CVE-2025-8034: 
NixOS vulnerability analysis and mitigation

CVE-2025-8034 is a memory safety vulnerability discovered in Mozilla Firefox and Thunderbird products, disclosed on July 22, 2025. The vulnerability affects multiple versions including Firefox ESR 115.25, Firefox ESR 128.12, Thunderbird ESR 128.12, Firefox ESR 140.0, Thunderbird ESR 140.0, Firefox 140 and Thunderbird 140. This security issue was identified by the Mozilla Fuzzing Team (Mozilla Advisory).
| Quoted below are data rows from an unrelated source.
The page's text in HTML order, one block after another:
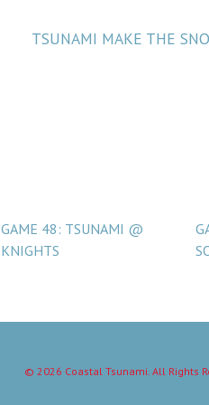
TSUNAMI MAKE THE
GAME 48: TSUNAMI @
KNIGHTS
© 2026 Coastal Tsunami. All Rights
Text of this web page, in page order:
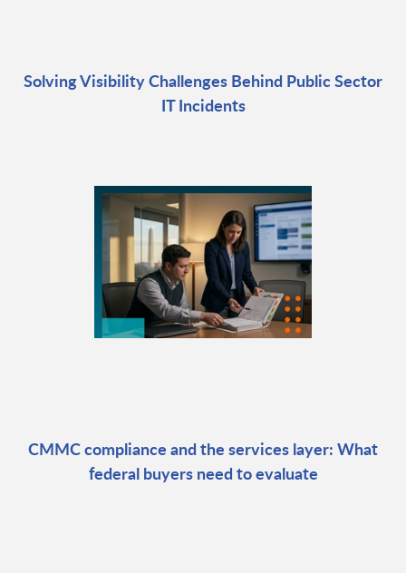
Solving Visibility Challenges Behind Public Sector
IT Incidents
CMMC compliance and the services layer: What
federal buyers need to evaluate
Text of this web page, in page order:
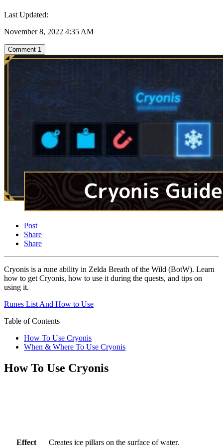
Last Updated:
November 8, 2022 4:35 AM
Comment 1
Post
Share
Share
Cryonis is a rune ability in Zelda Breath of the Wild (BotW). Learn
how to get Cryonis, how to use it during the quests, and tips on
using it.
Runes List And How to Use
Table of Contents
How To Use Cryonis
When & Where To Use Cryonis
How To Use Cryonis
Effect Creates ice pillars on the surface of water.
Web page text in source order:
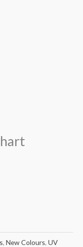
, New Colours, UV
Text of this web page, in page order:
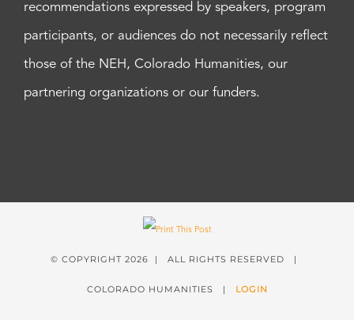
recommendations expressed by speakers, program
participants, or audiences do not necessarily reflect
those of the NEH, Colorado Humanities, our
partnering organizations or our funders.
© COPYRIGHT 2026 | ALL RIGHTS RESERVED |
COLORADO HUMANITIES | LOGIN
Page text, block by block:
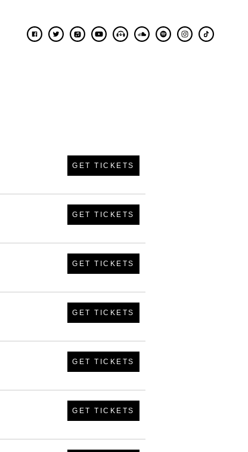
GET TICKETS
GET TICKETS
GET TICKETS
GET TICKETS
GET TICKETS
GET TICKETS
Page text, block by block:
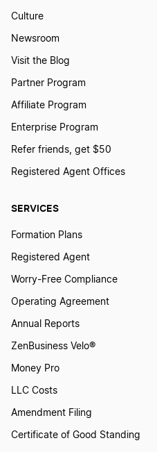
SERVICES
Formation Plans
Registered Agent
Worry-Free Compliance
Operating Agreement
Annual Reports
ZenBusiness Velo®
Money Pro
LLC Costs
Amendment Filing
Certificate of Good Standing
Culture
Newsroom
Visit the Blog
Partner Program
Affiliate Program
Enterprise Program
Refer friends, get $50
Registered Agent Offices
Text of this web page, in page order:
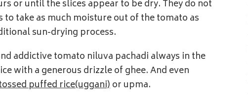
or until the slices appear to be dry. They do not
to take as much moisture out of the tomato as
sun-drying process.
addictive tomato niluva pachadi always in the
with a generous drizzle of ghee. And even
puffed rice(uggani)or upma.
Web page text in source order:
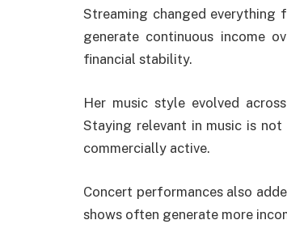
Streaming changed everything
generate continuous income
financial stability.
Her music style evolved
Staying relevant in music is
commercially active.
Concert performances also
shows often generate more
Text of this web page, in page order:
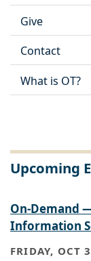
Give
Contact
What is OT?
Upcoming
On-Demand
Information
FRIDAY, OCT
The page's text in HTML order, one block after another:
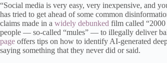
“Social media is very easy, very inexpensive, and
has tried to get ahead of some common
claims made in a widely debunked film called
people — so-called “mules” — to illegally deliver
page offers tips on how to identify AI-generated
saying something that they never did or said.
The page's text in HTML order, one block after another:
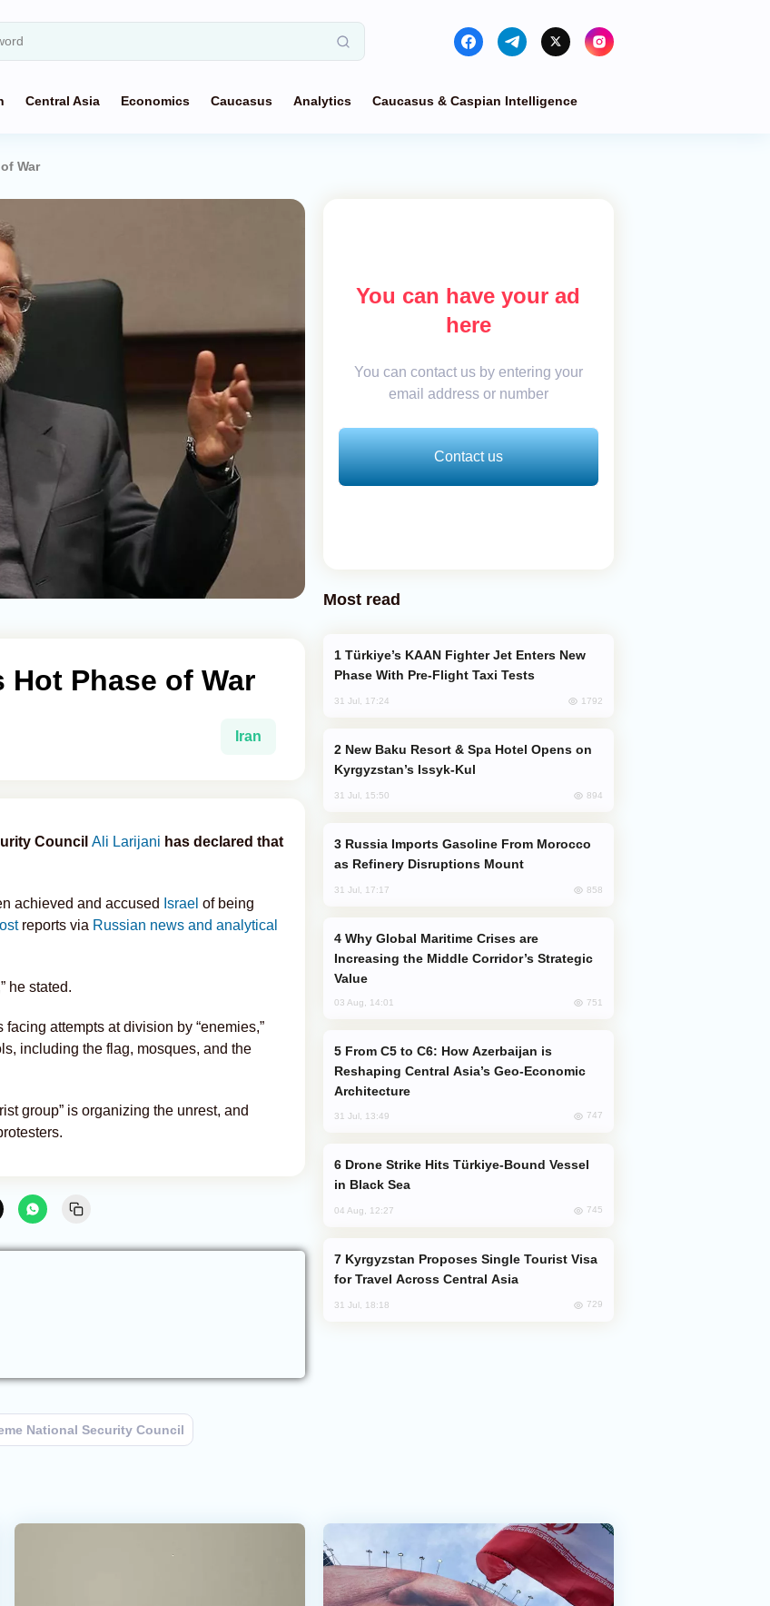
Central Asia Economics Caucasus Analytics Caucasus & Caspian Intelligence
War
Phase of War
Iran
Council Ali Larijani has declared that
achieved and accused Israel of being
reports via Russian news and analytical
he stated.
attempts at division by “enemies,”
including the flag, mosques, and the
group” is organizing the unrest, and
National Security Council
You can have your ad
here
You can contact us by entering your
email address or number
Contact us
Most read
Phase With Pre-Flight Taxi Tests
31 Jul, 17:24 1792
Kyrgyzstan’s Issyk-Kul
31 Jul, 15:50 894
as Refinery Disruptions Mount
31 Jul, 17:17 858
Increasing the Middle Corridor’s Strategic
Value
03 Aug, 14:01 751
Reshaping Central Asia’s Geo-Economic
Architecture
31 Jul, 13:49 747
in Black Sea
04 Aug, 12:27 745
for Travel Across Central Asia
31 Jul, 18:18 729

The vulnerability is classified as a memory corruption issue (CWE-119: Improper Restriction of Operations within the Bounds of a Memory Buffer). It received a CVSS v3.1 base score of 8.8 (HIGH) with vector: CVSS:3.1/AV:N/AC:L/PR:N/UI:R/S:U/C:H/I:H/A:H. The bugs showed evidence of memory corruption that could potentially be exploited to run arbitrary code with enough effort (NVD).

The vulnerability could potentially allow attackers to execute arbitrary code on affected systems through memory corruption exploitation. This poses significant risks to confidentiality, integrity, and availability of the affected systems, as indicated by the high CVSS score (CISA-ADP).

Mozilla has released fixes in Firefox 141, Firefox ESR 115.26, Firefox ESR 128.13, Firefox ESR 140.1, Thunderbird 141, Thunderbird ESR 128.13, and Thunderbird ESR 140.1. Users are advised to update to these versions to mitigate the vulnerability (Mozilla Advisory).